Spotkanie rozpoczęło się niespodziewanie, bo od ataków gości. Niestety – nie potrafili oni jednak przełamać dobrze zorganizowanej defensywy Juve. Gospodarze zaś cierpliwie czekali na swoje okazje. Bardzo dobrze grał Rodrigo Bentancur – młody Urugwajczyk imponował spokojem w środku pola oraz fenomenalnym wyszkoleniem technicznym. Koniec końców żaden z zespołów nie zdołał jednak wyjść na prowadzenie, choć w ostatniej akcji pierwszej połowy fenomenalną interwencję po strzale Diakhaby’ego zaliczył Wojciech Szczęsny. Zdecydowanie parada meczu, jak nie kolejki (choć to akurat będziemy mogli powiedzieć dopiero po jutrzejszych meczach).
Po przerwie do głosu doszedł Juventus. I od razu było widać efekty – sytuacje zaczęły się mnożyć jak grzyby po deszczu. W końcu defensywa „Nietoperzy” nie wytrzymała i w 59. minucie Ronaldo ograł jak dziecko Gabriela Paulistę (Daniela Wassa nie ograł, bo ten nawet nie próbował za nim pobiec) i dośrodkował po ziemi do Mario Mandzukicia. Ten oczywiście nie był kryty przez nikogo, bo Diakhaby, Kondogbia i Gaya stwierdzili, że w sumie to komu to potrzebne.

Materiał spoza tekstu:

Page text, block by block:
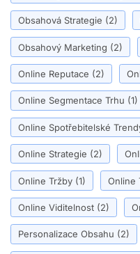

Później do ataków ruszyła Valencia. I nawet miała ona kilka szans, ale zawsze czegoś brakowało – a to ostatniego podania, a to wykończenia. Guedes i Gameiro za zachowanie pod bramką rywali powinni zostać zesłani do gułagu. Jakieś koślawe przyjęcia, jakieś strzały po ósmych piętrach – ehh, fanów „Nietoperzy” z pewnością bolały w tym momencie zęby. Z kolei Juventus coraz groźniej kontrował. Świetne okazje marnowali jednak Mandzukić oraz Ronaldo. Do tego świetnie w bramce spisywał się Neto.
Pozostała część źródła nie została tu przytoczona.